Not even the smaller units like rice husking mills were spared. This was in the background of Pakistan Peoples Party's manifesto of 1970 general elections. For preparation of the grounds for socialization, a propaganda campaign was launched during the last 2-3 years of General Ayub Khan's regime that the national wealth has been accumulated in the hands of merely 22 families of the country and it was in the national interest to break the monopoly of the concerned families and bring their assets in the government control. The proponents of the campaign against 22 families included prominent economist Dr Mahboobul Haque.
It did not need great genius to arrive at a conclusion that after government take-over, the assets will fall into the hands of the bureaucracy which will ruin them.
How this could escape the genius of a man like Bhutto? In fact, the hatred which Bhutto had generated for a specific section of the country's populace, which was not the voters of the Pakistan Peoples Party (PPP), was one of the basic causes for enforcement of the policy.
And that is why the talk of "denationalisation" and subsequently privatisation began immediately following the end of Bhutto regime although there was not much progress in this regard during over a decade rule of General Muhammad Ziaul Haque.
The policy of privatisation gathered momentum during the democratic regimes of Nawaz Sharif and Ms Benazir Bhutto and is being continued by the present economic managers since October,1999. This is being done because the bureaucratic handling of the taken over units had started hemorrhaging the government exchequer @ Rs 100 billion per annum and consequently, the advice of our economic masters including the International Monetary Fund (IMF) and the World Bank was that the Government should get the assets privatised. However, the plea of hemorrhage to the national exchequer does not fit in the policy of the present rulers of privatising the profit-earning entities.
State Bank of Pakistan (SBP) governor had on the 12th August,2005 delivered a lecture on the subject of privatisation at a reception jointly arranged by the Overseas Universities Alumni Club and 21st Century Business and Economics Club. In the lecture, he has termed the socialist philosophy as the 'utopian' dream of the proponents of the philosophy and has cited the collapse of the Soviet Union and the bankruptcy of the socialist model as evidence.
He has built up the edifice of the success of the privatisation basing the analysis on merely two sectors e.g. banking and telecommunication and has refuted the apprehensions that privatisation in Pakistan has resulted in dislodgement of the employees at a large scale. He has mentioned that in 1997 the banking industry employed 105,000 persons while currently the employees in the banking industry are 114,000.

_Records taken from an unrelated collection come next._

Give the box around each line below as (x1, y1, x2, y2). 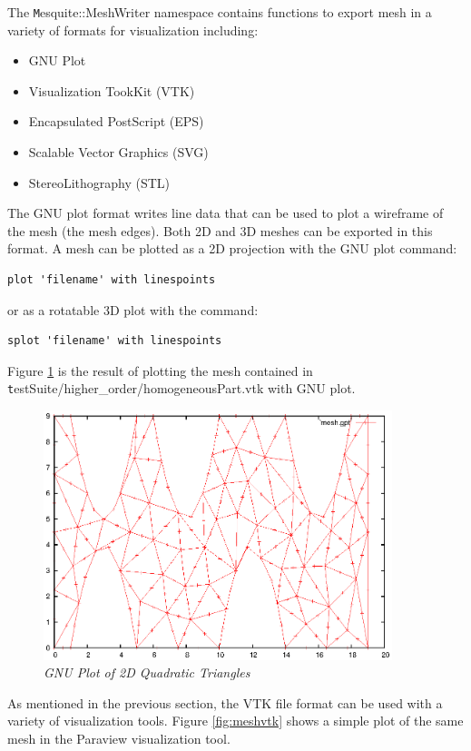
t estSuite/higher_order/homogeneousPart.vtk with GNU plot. (7, 379, 356, 398)
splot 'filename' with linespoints (7, 334, 222, 348)
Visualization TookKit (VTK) (28, 81, 195, 100)
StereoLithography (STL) (28, 173, 171, 192)
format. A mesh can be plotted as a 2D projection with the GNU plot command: (7, 239, 457, 258)
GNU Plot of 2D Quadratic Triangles (44, 663, 250, 682)
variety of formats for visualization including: (7, 20, 259, 39)
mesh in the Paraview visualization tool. (7, 728, 231, 747)
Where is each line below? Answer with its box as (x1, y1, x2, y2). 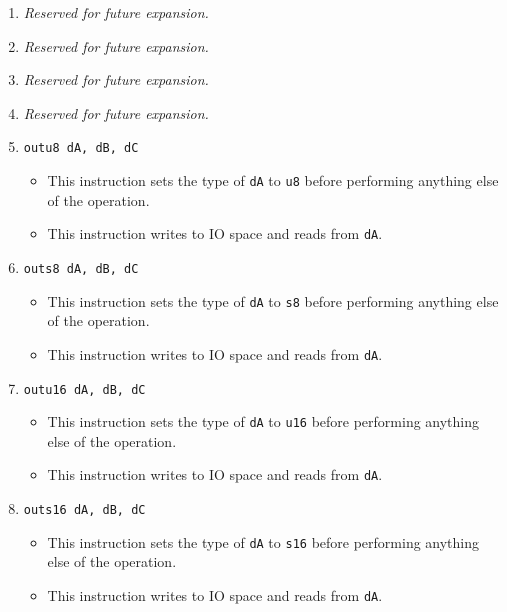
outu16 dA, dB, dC (23, 382, 146, 397)
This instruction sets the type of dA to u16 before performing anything (47, 411, 480, 432)
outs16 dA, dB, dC (23, 503, 146, 518)
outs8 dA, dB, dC (23, 261, 139, 276)
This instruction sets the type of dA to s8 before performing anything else (47, 290, 499, 311)
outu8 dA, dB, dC (23, 141, 139, 156)
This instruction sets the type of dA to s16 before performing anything (47, 531, 480, 552)
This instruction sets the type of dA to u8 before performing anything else (47, 170, 499, 191)
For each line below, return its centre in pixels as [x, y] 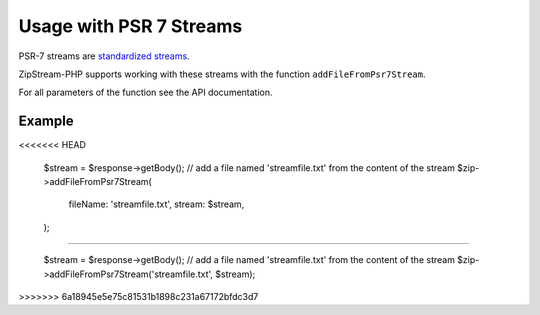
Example [46, 121]
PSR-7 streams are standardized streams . [104, 56]
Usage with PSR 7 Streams [130, 26]
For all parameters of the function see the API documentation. [146, 92]
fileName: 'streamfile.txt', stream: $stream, [156, 204]
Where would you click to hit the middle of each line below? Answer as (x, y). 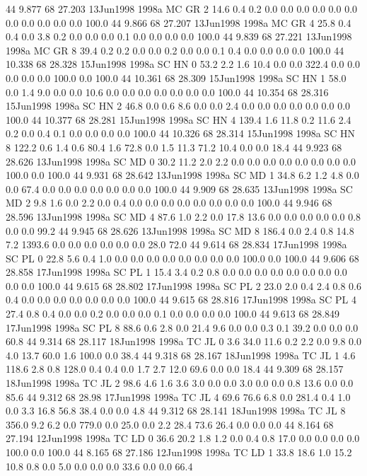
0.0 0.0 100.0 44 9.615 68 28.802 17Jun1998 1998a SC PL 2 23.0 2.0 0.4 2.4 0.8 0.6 (184, 285)
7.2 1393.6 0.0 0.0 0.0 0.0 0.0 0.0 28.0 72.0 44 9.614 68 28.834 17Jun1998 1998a (176, 244)
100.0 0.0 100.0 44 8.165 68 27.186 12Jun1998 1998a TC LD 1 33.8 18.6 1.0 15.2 (179, 452)
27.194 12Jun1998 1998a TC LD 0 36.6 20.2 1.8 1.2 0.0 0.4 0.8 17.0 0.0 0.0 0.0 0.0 (183, 438)
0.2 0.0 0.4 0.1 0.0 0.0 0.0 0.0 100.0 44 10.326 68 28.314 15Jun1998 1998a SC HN (181, 133)
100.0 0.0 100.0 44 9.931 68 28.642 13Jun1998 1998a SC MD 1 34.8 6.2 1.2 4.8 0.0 (182, 175)
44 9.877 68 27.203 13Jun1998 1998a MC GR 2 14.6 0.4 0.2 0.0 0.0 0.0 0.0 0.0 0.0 (182, 8)
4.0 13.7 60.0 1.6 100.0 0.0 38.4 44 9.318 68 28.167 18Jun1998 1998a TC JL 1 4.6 (181, 355)
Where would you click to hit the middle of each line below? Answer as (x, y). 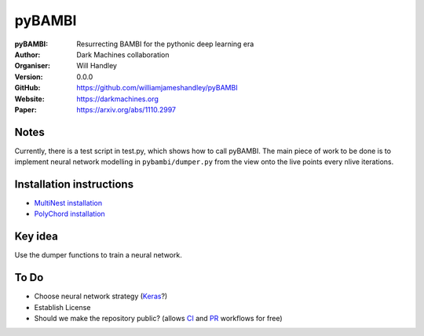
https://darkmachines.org (117, 99)
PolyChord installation (69, 214)
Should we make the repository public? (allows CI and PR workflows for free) (158, 319)
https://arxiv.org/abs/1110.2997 (126, 109)
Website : (29, 99)
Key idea (36, 237)
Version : (29, 77)
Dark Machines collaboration (123, 54)
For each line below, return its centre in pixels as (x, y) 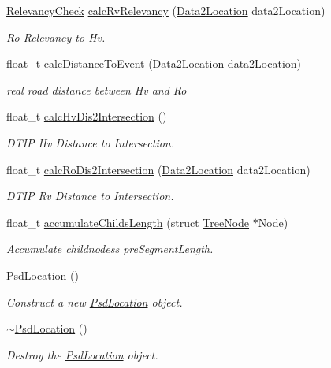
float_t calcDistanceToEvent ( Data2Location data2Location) (154, 63)
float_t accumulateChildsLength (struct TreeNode (128, 222)
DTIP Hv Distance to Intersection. (91, 142)
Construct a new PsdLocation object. (95, 301)
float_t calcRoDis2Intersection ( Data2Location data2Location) (158, 169)
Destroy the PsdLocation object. (82, 354)
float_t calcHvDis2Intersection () (87, 116)
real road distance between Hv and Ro (97, 89)
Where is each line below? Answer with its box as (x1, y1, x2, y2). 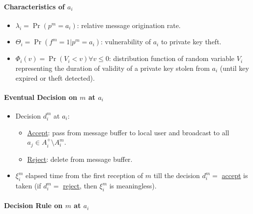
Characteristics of (4, 1, 65, 11)
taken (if (15, 181, 41, 190)
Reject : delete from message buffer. (27, 153, 133, 164)
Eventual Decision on (4, 92, 77, 102)
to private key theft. (161, 36, 222, 47)
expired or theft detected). (15, 72, 95, 83)
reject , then (63, 181, 97, 190)
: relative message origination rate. (77, 20, 181, 30)
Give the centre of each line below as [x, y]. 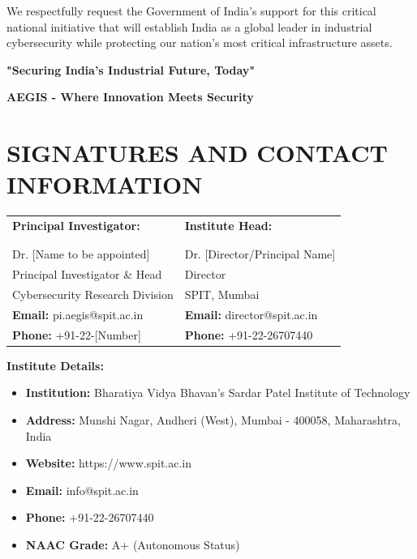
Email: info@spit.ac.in [82, 490]
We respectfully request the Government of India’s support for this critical [191, 11]
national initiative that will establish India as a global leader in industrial [189, 26]
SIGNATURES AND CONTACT [197, 153]
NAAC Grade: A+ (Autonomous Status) [133, 544]
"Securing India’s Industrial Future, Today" [131, 69]
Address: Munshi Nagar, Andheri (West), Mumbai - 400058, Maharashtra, [213, 420]
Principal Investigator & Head [87, 274]
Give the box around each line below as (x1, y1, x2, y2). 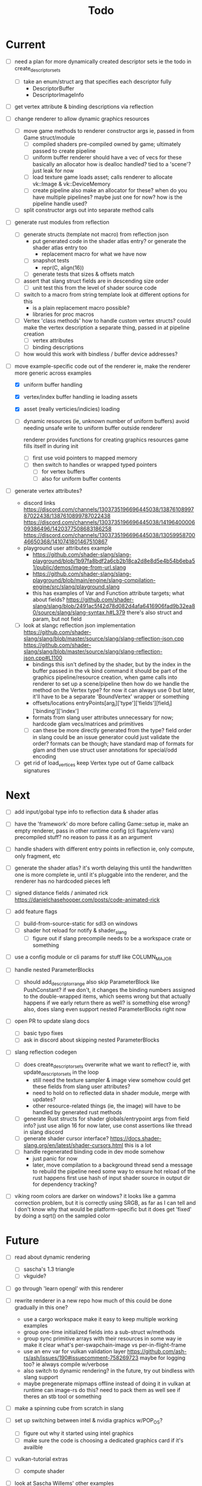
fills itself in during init (23, 443, 79, 450)
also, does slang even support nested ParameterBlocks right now (23, 1006, 186, 1013)
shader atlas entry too (32, 244, 88, 252)
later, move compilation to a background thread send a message (32, 1162, 193, 1169)
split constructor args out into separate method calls (23, 207, 154, 214)
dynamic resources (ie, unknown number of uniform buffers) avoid (23, 418, 190, 425)
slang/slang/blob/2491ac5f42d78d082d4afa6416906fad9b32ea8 (32, 602, 195, 609)
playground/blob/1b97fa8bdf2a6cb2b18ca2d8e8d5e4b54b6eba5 (32, 557, 195, 564)
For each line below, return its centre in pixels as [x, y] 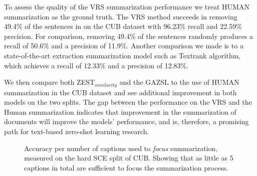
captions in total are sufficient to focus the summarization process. [126, 167]
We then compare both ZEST [50, 82]
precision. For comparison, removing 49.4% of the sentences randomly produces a [129, 36]
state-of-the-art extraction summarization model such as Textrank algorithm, [122, 55]
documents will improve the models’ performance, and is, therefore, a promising [126, 121]
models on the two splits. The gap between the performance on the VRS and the [128, 102]
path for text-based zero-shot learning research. [77, 131]
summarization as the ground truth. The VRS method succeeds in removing [121, 16]
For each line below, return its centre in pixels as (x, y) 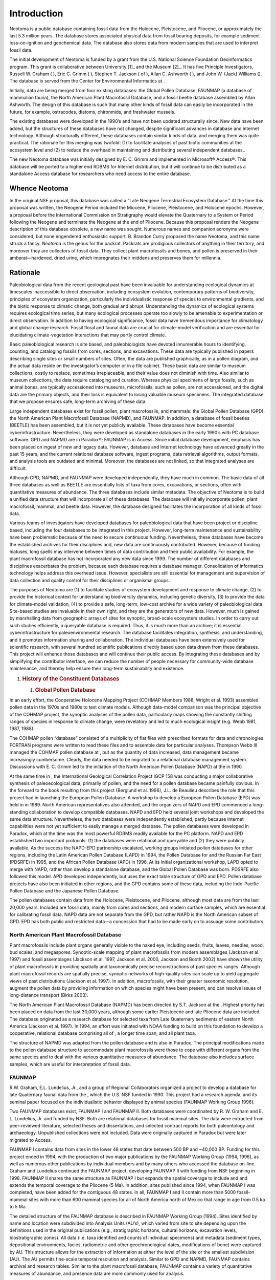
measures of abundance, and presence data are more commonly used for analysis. (97, 1273)
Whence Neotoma (39, 188)
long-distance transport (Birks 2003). (49, 995)
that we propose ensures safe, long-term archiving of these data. (78, 401)
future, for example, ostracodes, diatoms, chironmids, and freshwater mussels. (93, 112)
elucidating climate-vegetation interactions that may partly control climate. (88, 335)
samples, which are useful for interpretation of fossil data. (70, 1064)
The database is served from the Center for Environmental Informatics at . (87, 81)
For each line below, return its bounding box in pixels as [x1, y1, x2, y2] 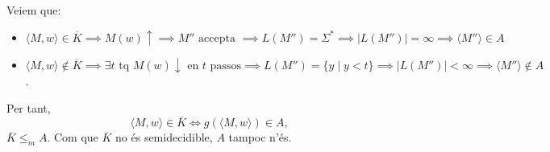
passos [210, 60, 241, 72]
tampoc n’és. [228, 129, 292, 146]
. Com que [47, 129, 98, 146]
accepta [198, 32, 235, 44]
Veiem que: [6, 2, 61, 18]
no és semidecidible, [115, 129, 213, 146]
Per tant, [6, 99, 51, 116]
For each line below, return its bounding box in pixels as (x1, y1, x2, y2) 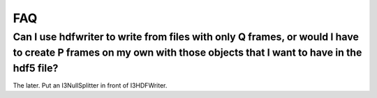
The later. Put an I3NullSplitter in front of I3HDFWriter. (13, 81, 168, 90)
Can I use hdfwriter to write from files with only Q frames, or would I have (13, 31, 360, 43)
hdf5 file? (13, 62, 59, 74)
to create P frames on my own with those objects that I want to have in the (13, 46, 362, 59)
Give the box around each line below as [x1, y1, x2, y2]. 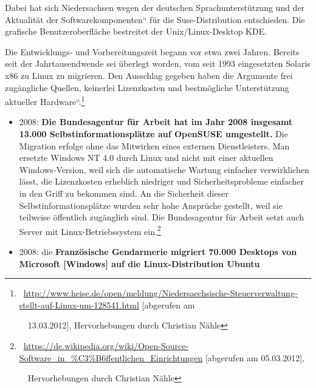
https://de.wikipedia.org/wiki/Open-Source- [23, 339, 189, 352]
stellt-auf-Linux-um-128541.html [19, 298, 139, 311]
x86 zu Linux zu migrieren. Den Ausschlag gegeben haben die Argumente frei [5, 69, 293, 81]
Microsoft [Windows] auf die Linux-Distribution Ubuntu [19, 257, 260, 270]
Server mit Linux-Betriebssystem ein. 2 [19, 223, 161, 237]
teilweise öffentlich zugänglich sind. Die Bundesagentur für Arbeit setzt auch [19, 211, 304, 223]
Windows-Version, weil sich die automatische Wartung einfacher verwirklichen [19, 163, 309, 175]
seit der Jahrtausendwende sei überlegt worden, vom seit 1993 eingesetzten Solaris [5, 57, 311, 70]
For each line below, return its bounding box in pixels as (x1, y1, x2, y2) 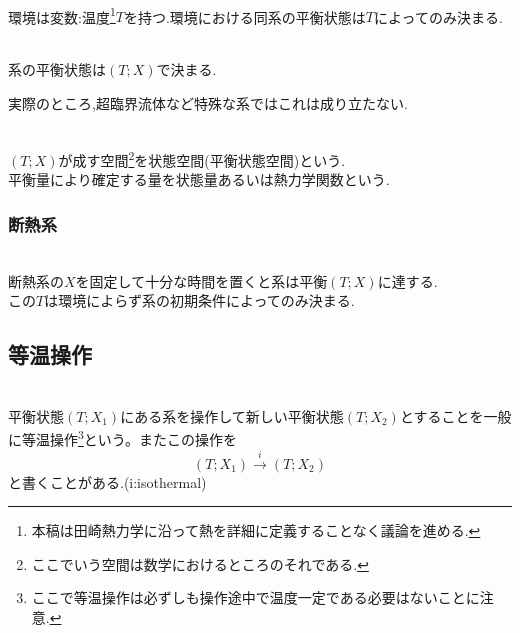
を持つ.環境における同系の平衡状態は (123, 6, 366, 27)
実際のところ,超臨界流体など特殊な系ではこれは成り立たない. (8, 93, 408, 114)
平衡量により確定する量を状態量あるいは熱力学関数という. (8, 169, 390, 190)
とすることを (399, 405, 484, 426)
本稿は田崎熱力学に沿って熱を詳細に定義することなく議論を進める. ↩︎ (31, 520, 481, 541)
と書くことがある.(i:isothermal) (8, 471, 207, 492)
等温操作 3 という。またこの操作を (21, 426, 238, 450)
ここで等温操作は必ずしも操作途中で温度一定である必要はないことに (31, 587, 480, 608)
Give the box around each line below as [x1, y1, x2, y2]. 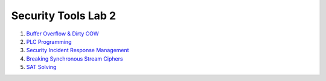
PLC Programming [26, 38, 72, 45]
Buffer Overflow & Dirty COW [26, 30, 99, 37]
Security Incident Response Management [26, 47, 129, 54]
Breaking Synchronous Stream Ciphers [26, 55, 123, 62]
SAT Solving [26, 64, 57, 71]
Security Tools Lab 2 [11, 9, 117, 22]
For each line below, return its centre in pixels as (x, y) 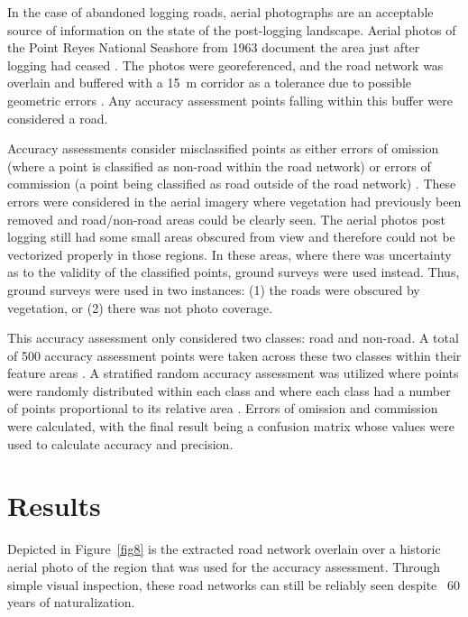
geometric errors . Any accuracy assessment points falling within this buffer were (230, 100)
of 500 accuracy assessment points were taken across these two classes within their (234, 355)
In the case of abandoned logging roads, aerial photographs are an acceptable (220, 12)
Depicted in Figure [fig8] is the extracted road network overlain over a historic (224, 549)
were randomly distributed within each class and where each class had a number (229, 390)
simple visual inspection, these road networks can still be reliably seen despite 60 (234, 584)
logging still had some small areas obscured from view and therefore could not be (231, 237)
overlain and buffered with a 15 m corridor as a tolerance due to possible (210, 83)
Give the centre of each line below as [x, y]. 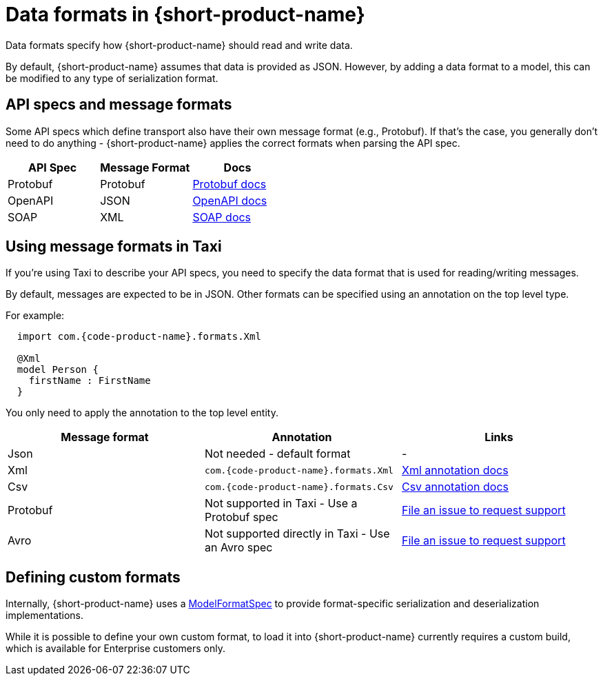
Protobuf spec [241, 517]
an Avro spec [238, 548]
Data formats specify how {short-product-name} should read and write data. [179, 45]
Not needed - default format [277, 454]
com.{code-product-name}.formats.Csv [299, 487]
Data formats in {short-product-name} [185, 14]
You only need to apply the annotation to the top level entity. [142, 413]
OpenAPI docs [230, 200]
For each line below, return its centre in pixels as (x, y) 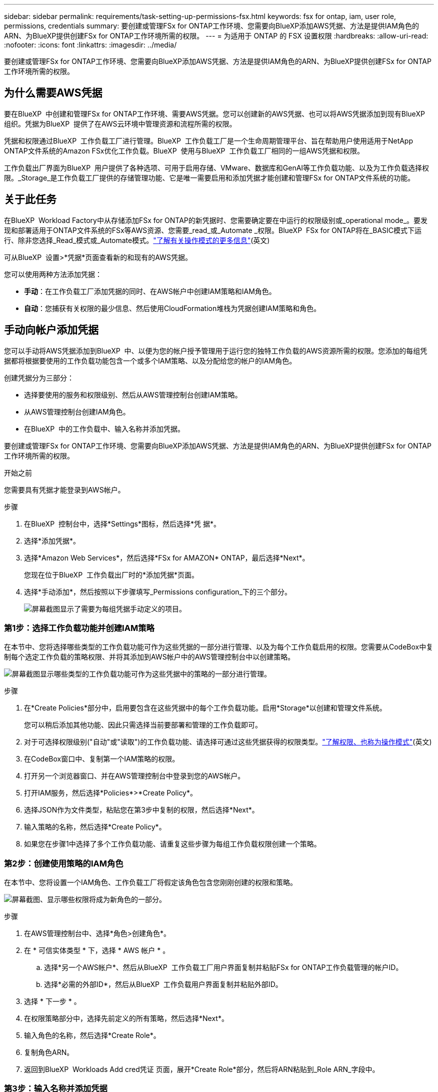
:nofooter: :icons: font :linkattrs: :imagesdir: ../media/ (90, 45)
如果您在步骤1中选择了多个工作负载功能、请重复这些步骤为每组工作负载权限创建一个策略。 (172, 844)
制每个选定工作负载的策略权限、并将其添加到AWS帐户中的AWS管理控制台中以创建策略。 (149, 657)
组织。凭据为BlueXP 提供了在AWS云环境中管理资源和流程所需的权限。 (120, 123)
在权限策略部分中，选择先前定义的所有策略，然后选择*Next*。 (126, 1018)
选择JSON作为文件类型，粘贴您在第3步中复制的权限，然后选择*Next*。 (141, 810)
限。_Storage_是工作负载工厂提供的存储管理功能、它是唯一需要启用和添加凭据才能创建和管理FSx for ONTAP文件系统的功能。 (209, 177)
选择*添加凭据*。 (52, 540)

Talking about the privatisation of Pakistan Telecommunication Company Ltd, (PTCL) he has mentioned that if the company remained in government ownership, the private sector companies would have felt that they will always remain at a disadvantage in relation to the PTCL and that the constant fear that government's coercive powers and full force of policy making ability would always be used to safeguard and enhance the interest of the PTCL which would have kept the private firms away from investment in fixed telephone and wireless loop segments and the result: stagnation in the fixed telephony.
The governor has indicated that if there are job losses due to privatisation, the same will be more than offset through creation of new jobs in the local loops, wireless loop segments and that 100,000 new jobs will be added during the next 3-5 years.
The Governor emphasises that under the government control, the PTCL is considered as a rich cow to meet the fiscal needs rather than a business enterprise needing funds for its maintenance, operation and investment needs.
The pros and cons of the privatisation policy need to be examined in an overall scenario while the analysis contained in the governor's lecture more specifically about the increase in the employment opportunities in the aftermath of privatisation is restricted to the banking industry and the PTCL.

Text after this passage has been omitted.